Records supplied:
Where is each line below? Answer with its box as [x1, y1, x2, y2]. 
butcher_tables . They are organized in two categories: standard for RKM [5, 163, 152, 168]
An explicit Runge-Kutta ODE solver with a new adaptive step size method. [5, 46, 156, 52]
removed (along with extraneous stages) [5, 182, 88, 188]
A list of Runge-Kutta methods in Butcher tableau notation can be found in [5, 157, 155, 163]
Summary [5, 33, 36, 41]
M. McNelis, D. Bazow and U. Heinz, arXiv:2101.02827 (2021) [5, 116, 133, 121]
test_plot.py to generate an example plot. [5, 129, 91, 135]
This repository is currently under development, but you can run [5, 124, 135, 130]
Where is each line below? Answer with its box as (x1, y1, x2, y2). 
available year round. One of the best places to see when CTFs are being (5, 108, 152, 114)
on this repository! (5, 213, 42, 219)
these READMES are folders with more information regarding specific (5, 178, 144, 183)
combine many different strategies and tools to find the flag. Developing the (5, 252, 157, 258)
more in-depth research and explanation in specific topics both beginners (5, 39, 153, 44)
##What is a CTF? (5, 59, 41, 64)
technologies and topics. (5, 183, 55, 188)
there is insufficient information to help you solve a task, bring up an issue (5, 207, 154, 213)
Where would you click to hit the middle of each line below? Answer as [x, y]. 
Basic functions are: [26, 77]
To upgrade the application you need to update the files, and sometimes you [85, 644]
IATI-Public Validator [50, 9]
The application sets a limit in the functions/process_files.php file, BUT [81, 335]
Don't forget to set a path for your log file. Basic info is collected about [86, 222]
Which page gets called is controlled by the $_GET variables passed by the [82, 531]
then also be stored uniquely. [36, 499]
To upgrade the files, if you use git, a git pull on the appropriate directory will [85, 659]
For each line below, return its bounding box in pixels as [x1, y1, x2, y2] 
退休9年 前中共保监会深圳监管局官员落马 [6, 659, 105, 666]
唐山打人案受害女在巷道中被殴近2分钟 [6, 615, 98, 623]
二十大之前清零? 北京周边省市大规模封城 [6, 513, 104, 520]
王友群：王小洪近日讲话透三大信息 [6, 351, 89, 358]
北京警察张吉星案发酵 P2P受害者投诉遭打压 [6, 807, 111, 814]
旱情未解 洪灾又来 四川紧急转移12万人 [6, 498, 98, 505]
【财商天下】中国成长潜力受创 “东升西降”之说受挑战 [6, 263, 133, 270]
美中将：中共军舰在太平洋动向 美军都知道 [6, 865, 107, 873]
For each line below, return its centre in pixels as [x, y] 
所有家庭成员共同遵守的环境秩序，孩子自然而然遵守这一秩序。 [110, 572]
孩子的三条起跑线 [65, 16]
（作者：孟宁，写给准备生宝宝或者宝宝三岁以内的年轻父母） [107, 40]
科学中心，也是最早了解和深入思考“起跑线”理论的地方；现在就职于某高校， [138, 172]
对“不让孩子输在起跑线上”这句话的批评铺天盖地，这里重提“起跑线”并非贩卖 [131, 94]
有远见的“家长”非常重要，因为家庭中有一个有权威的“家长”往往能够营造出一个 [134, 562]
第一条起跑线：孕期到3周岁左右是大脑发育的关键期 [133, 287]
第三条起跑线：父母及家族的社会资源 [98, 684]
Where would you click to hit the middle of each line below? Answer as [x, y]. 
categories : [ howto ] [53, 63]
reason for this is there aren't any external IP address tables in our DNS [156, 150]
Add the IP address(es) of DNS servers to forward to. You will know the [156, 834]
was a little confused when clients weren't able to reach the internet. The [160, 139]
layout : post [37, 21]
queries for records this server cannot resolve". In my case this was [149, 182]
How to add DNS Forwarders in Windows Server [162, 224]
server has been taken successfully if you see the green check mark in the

What to do: Reproduce exactly the lines that run from the start of the records to the line with "on this repository! (5, 213, 42, 219)", both included.

Solution to the problem:
Where is each line below? Answer with its box as [x1, y1, x2, y2]. 
butcher_tables . They are organized in two categories: standard for RKM [5, 163, 152, 168]
An explicit Runge-Kutta ODE solver with a new adaptive step size method. [5, 46, 156, 52]
removed (along with extraneous stages) [5, 182, 88, 188]
A list of Runge-Kutta methods in Butcher tableau notation can be found in [5, 157, 155, 163]
Summary [5, 33, 36, 41]
M. McNelis, D. Bazow and U. Heinz, arXiv:2101.02827 (2021) [5, 116, 133, 121]
test_plot.py to generate an example plot. [5, 129, 91, 135]
This repository is currently under development, but you can run [5, 124, 135, 130]
Where is each line below? Answer with its box as (x1, y1, x2, y2). 
available year round. One of the best places to see when CTFs are being (5, 108, 152, 114)
on this repository! (5, 213, 42, 219)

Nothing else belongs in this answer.